- **What is needed**
Look below for the line that contains "Maltais believes that", then copy it and each following line exactly, through and including the line that contains "motivated by the".

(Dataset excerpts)

___

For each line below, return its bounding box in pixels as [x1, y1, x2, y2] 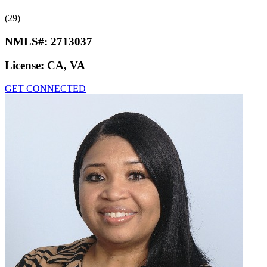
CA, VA [47, 59, 85, 72]
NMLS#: [5, 35, 51, 48]
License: [5, 59, 47, 72]
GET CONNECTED [5, 83, 86, 94]
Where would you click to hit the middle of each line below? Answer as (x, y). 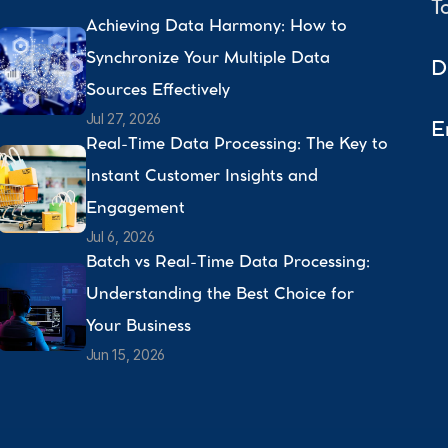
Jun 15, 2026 (125, 354)
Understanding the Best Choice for (219, 295)
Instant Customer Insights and (201, 177)
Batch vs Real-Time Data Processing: (227, 263)
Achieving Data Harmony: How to (216, 27)
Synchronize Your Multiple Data (207, 59)
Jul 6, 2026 (120, 236)
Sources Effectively (160, 91)
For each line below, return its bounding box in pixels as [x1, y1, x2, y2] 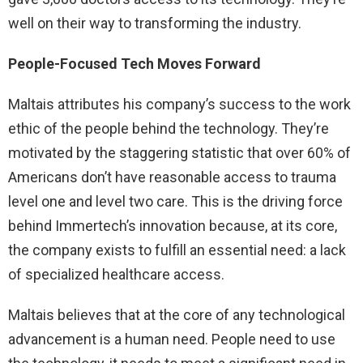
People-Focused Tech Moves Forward [8, 55, 261, 73]
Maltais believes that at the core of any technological [8, 306, 345, 324]
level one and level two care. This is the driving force [8, 193, 343, 211]
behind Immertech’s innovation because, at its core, [8, 217, 337, 235]
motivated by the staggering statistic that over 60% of [8, 144, 351, 162]
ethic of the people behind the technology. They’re [8, 120, 329, 138]
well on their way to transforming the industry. [8, 15, 301, 32]
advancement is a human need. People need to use [8, 331, 335, 348]

___

- **Response to the exercise**
Maltais believes that at the core of any technological [8, 306, 345, 324]
level one and level two care. This is the driving force [8, 193, 343, 211]
behind Immertech’s innovation because, at its core, [8, 217, 337, 235]
motivated by the staggering statistic that over 60% of [8, 144, 351, 162]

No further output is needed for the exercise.